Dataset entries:
--------------------------------
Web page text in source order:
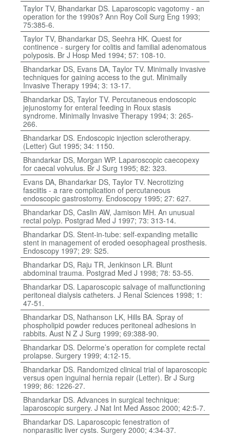
Taylor TV, Bhandarkar DS. Laparoscopic vagotomy - an
operation for the 1990s? Ann Roy Coll Surg Eng 1993;
75:385-6.
Taylor TV, Bhandarkar DS, Seehra HK. Quest for
continence - surgery for colitis and familial adenomatous
polyposis. Br J Hosp Med 1994; 57: 108-10.
Bhandarkar DS, Evans DA, Taylor TV. Minimally invasive
techniques for gaining access to the gut. Minimally
Invasive Therapy 1994; 3: 13-17.
Bhandarkar DS, Taylor TV. Percutaneous endoscopic
jejunostomy for enteral feeding in Roux stasis
syndrome. Minimally Invasive Therapy 1994; 3: 265-
266.
Bhandarkar DS. Endoscopic injection sclerotherapy.
(Letter) Gut 1995; 34: 1150.
Bhandarkar DS, Morgan WP. Laparoscopic caecopexy
for caecal volvulus. Br J Surg 1995; 82: 323.
Evans DA, Bhandarkar DS, Taylor TV. Necrotizing
fasciitis - a rare complication of percutaneous
endoscopic gastrostomy. Endoscopy 1995; 27: 627.
Bhandarkar DS, Caslin AW, Jamison MH. An unusual
rectal polyp. Postgrad Med J 1997; 73: 313-14.
Bhandarkar DS. Stent-in-tube: self-expanding metallic
stent in management of eroded oesophageal prosthesis.
Endoscopy 1997; 29: S25.
Bhandarkar DS, Raju TR, Jenkinson LR. Blunt
abdominal trauma. Postgrad Med J 1998; 78: 53-55.
Bhandarkar DS. Laparoscopic salvage of malfunctioning
peritoneal dialysis catheters. J Renal Sciences 1998; 1:
47-51.
Bhandarkar DS, Nathanson LK, Hills BA. Spray of
phospholipid powder reduces peritoneal adhesions in
rabbits. Aust N Z J Surg 1999; 69:388-90.
Bhandarkar DS. Delorme’s operation for complete rectal
prolapse. Surgery 1999; 4:12-15.
Bhandarkar DS. Randomized clinical trial of laparoscopic
versus open inguinal hernia repair (Letter). Br J Surg
1999; 86: 1226-27.
Bhandarkar DS. Advances in surgical technique:
laparoscopic surgery. J Nat Int Med Assoc 2000; 42:5-7.
Bhandarkar DS. Laparoscopic fenestration of
nonparasitic liver cysts. Surgery 2000; 4:34-37.
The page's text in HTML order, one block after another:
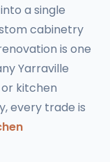
a single
cabinetry
is one
Yarraville
kitchen
every trade is
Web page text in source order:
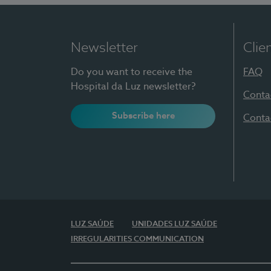
Newsletter
Do you want to receive the
Hospital da Luz newsletter?
Subscribe here
FAQ
LUZ SAÚDE
UNIDADES LUZ SAÚDE
IRREGULARITIES COMMUNICATION
--------------------------------
WORK INSTRUCTION:
The answer must be a single number: the count of lines above that contain "peritoneal".

YOUR SOLUTION:
2